Le fait de faire l’Euroleague ou comme avec Le Mans le tour qualificatif a permis de recruter des joueurs qui venaient pour un peu moins d’argent. Après, Champions League ou Eurocup, c’est pareil, on est sur les mêmes budgets, tu peux recruter les mêmes joueurs. On a aussi des atouts dans le championnat de France qui nous sauvent, des clubs très solides avec des budgets intéressants, un championnat de qualité et puis quand même la Champions League. Si vous voulez vraiment convaincre, il faut surenchérir avec l’argent, au moins mettre les mêmes moyens, ce qui n’est pas toujours facile contre une équipe turque. Et là je parle des joueurs étrangers. Un joueur français qui a un vrai talent et qui reste en Europe, il veut partir en Euroleague, c’est le plus haut niveau et donc il va quitter la France, c’est clair.

Que pensez-vous du niveau de la Champions League à vis vis des anciennes EuroCup et ULEB Cup ?

Quand vous avez autant de poules, autant d’équipes, forcément ça dilue le niveau. C’était sensé être une compétition à trente-deux équipes, ce qui était déjà très large pour une Champions League et à la dernière minute, ils l’ont encore élargi avec quarante équipes. Il y avait des équipes plus faibles que le niveau Eurocup. A partir du moment où l’on va passer en huitièmes et en quarts, on a un niveau très comparable à l’Eurocup. C’est clair que ce n’est pas une compétition qui rivalise avec l’Euroleague alors que c’est la raison pour laquelle la FIBA nous l’a imposé ; elle pensait pouvoir concurrencer l’Euroleague. On est toujours en attente, on est tous d’accord là-dessus (sourire).

La FIBA ou la LNB vous consultent, vous coaches, quand il faut prendre des décisions ?

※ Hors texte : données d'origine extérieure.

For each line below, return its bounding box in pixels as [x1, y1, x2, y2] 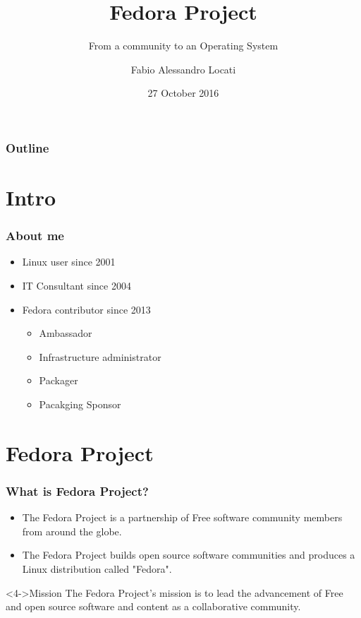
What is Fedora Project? [6, 482, 149, 499]
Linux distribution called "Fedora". [22, 561, 172, 576]
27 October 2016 [147, 85, 219, 100]
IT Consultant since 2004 [22, 278, 131, 293]
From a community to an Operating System [88, 38, 279, 53]
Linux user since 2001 [22, 254, 116, 269]
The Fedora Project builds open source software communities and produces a [22, 547, 355, 562]
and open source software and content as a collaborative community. [6, 599, 301, 614]
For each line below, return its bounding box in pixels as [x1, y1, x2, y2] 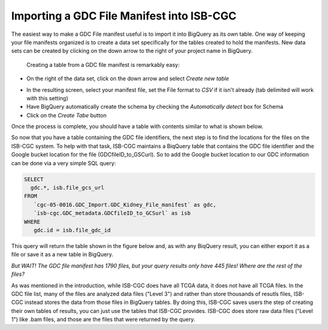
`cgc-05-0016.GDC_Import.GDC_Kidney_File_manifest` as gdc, [33, 201, 217, 208]
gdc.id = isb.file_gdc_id [33, 227, 111, 233]
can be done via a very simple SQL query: [11, 159, 117, 167]
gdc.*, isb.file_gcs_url [30, 184, 104, 191]
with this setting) [26, 94, 69, 101]
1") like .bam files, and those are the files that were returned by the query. [11, 316, 196, 323]
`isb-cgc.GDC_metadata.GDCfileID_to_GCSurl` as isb [33, 210, 191, 217]
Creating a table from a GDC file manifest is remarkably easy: [26, 61, 180, 68]
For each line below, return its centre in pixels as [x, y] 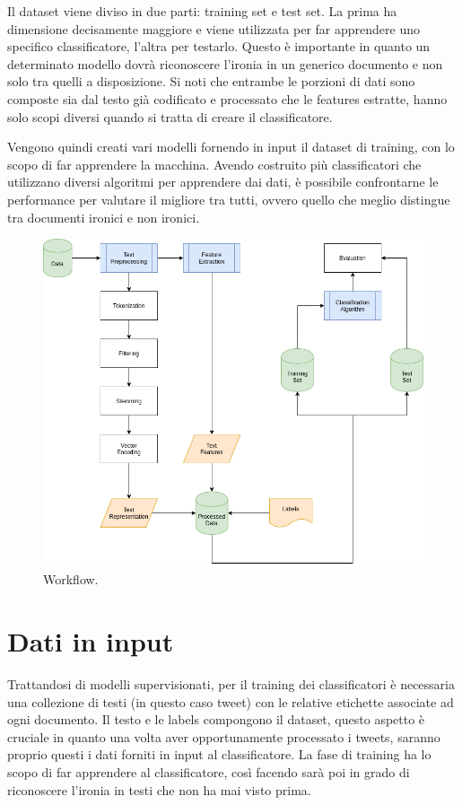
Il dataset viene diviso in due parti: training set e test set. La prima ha [202, 11]
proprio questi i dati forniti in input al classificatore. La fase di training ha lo [219, 754]
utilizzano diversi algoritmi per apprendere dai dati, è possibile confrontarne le [223, 182]
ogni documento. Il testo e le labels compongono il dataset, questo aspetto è [216, 719]
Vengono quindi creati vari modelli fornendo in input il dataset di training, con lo [231, 147]
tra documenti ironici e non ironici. [104, 217]
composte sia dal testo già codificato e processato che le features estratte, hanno [227, 98]
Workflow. [71, 579]
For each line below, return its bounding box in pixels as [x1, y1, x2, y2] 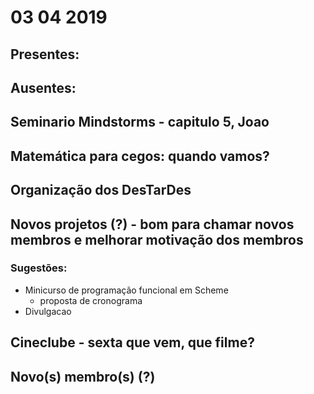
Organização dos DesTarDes [10, 182, 192, 199]
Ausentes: [10, 79, 77, 96]
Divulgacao [24, 305, 72, 317]
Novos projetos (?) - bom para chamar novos [10, 216, 295, 233]
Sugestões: [10, 261, 68, 275]
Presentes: [10, 46, 80, 63]
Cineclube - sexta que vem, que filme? [10, 334, 255, 351]
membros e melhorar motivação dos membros [10, 231, 304, 248]
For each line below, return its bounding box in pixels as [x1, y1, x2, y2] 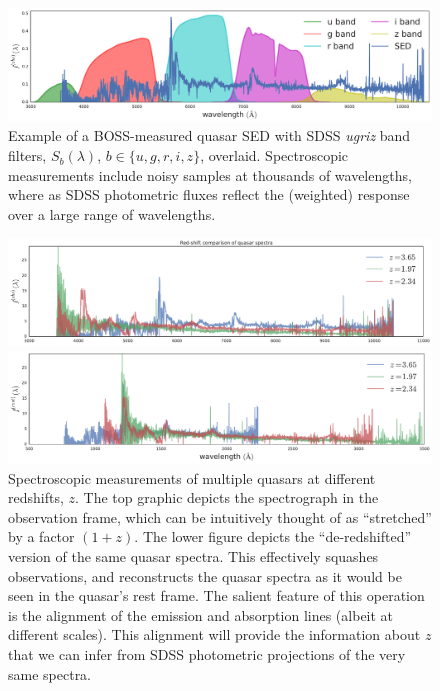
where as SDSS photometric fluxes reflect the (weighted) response [8, 184, 410, 205]
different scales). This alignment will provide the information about [8, 624, 421, 645]
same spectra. [8, 663, 92, 684]
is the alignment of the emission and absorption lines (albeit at [8, 604, 394, 625]
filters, [8, 145, 47, 166]
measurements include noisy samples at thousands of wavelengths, [8, 164, 412, 185]
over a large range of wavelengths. [8, 203, 216, 224]
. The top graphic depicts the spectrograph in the [75, 487, 379, 508]
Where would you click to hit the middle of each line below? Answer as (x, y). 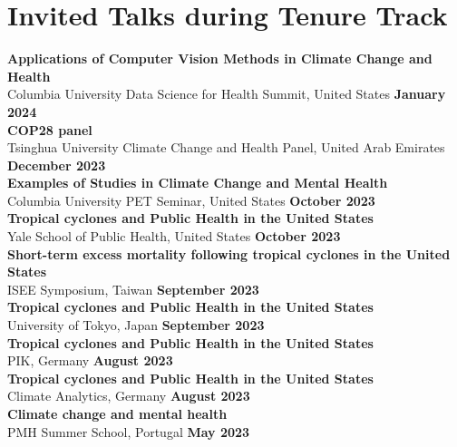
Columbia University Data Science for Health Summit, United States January (227, 94)
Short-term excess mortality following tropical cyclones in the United (229, 253)
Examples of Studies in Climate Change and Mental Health (198, 183)
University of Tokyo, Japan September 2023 (136, 325)
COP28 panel (50, 129)
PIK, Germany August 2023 (90, 360)
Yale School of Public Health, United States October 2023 (174, 236)
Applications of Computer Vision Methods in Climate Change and (220, 58)
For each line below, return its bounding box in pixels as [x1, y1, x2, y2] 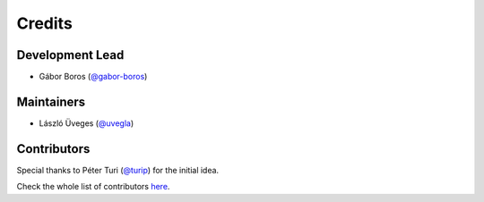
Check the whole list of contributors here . [16, 181, 170, 192]
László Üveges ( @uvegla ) [39, 117, 134, 129]
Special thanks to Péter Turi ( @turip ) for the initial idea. [16, 164, 220, 175]
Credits [16, 13, 73, 33]
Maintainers [16, 94, 86, 109]
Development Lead [16, 47, 125, 63]
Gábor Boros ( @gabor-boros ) [39, 72, 148, 82]
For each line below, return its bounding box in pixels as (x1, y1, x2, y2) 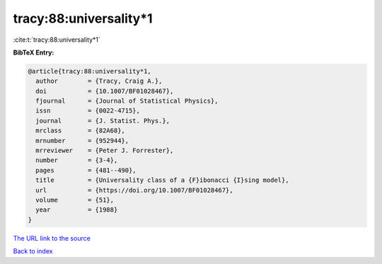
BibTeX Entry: (13, 48, 54, 57)
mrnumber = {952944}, (35, 137, 129, 144)
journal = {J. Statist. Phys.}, (35, 117, 170, 125)
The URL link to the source (13, 234, 91, 242)
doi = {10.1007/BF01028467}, (35, 87, 174, 95)
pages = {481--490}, (35, 166, 137, 174)
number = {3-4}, (35, 156, 118, 164)
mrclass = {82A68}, (35, 127, 125, 134)
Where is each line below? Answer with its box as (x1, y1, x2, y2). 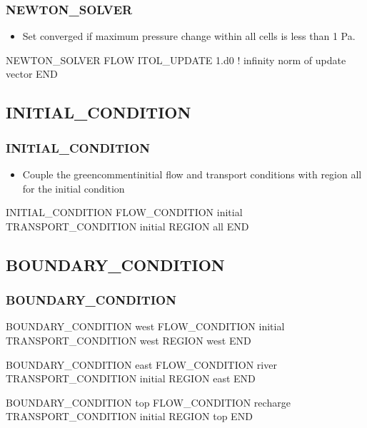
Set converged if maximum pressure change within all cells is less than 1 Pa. (22, 29, 356, 44)
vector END (6, 66, 58, 81)
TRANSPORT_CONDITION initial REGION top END (6, 409, 253, 424)
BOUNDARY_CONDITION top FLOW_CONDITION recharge (6, 394, 291, 409)
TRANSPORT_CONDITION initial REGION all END (6, 218, 249, 233)
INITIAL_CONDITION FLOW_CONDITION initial (6, 205, 243, 220)
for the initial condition (22, 180, 125, 195)
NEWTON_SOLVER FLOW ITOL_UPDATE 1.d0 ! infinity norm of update (6, 52, 346, 67)
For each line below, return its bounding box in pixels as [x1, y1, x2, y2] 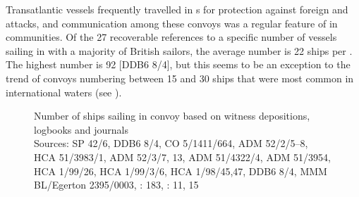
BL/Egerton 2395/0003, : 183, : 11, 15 [34, 177, 199, 192]
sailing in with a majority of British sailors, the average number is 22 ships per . [6, 43, 353, 58]
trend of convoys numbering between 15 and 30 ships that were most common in [6, 70, 354, 85]
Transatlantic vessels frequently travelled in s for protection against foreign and [6, 2, 348, 16]
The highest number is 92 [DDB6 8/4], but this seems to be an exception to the [6, 57, 351, 72]
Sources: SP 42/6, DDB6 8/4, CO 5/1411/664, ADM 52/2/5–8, [34, 136, 308, 151]
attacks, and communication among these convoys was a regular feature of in [6, 15, 338, 30]
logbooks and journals [34, 122, 129, 136]
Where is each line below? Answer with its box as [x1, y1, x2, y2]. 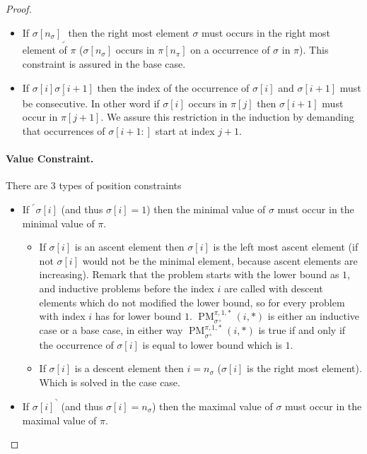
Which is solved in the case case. [39, 374, 180, 389]
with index [39, 309, 86, 323]
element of [22, 42, 67, 57]
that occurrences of [22, 123, 105, 138]
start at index [155, 123, 215, 138]
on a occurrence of [190, 42, 270, 57]
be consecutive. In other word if [22, 95, 160, 110]
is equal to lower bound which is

Pas formellement. C’est pris en compte dans le sens que je suis consulté, par le président, sur le plan administratif aussi, j’ai une situation à l’ASVEL un peu plus privilégiée que les autres entraîneurs. Mais je pense que dans la plupart des cas les présidents représentent bien leurs coaches. Si je ne suis pas invité à la réunion pour communiquer avec la FIBA ou la ligue, je sais que mon opinion est prise en compte. Je vis ça un peu comme lorsque les arbitres étaient en conflit avec la fédération et que l’on sentait bien qu’il y avait de vrais problèmes, ça se voyait dans le jeu, dans l’incohérence de l’arbitrage. On sentait bien que le principal problème était la communication. On subissait le conflit, on n’était pas vraiment acteur dedans.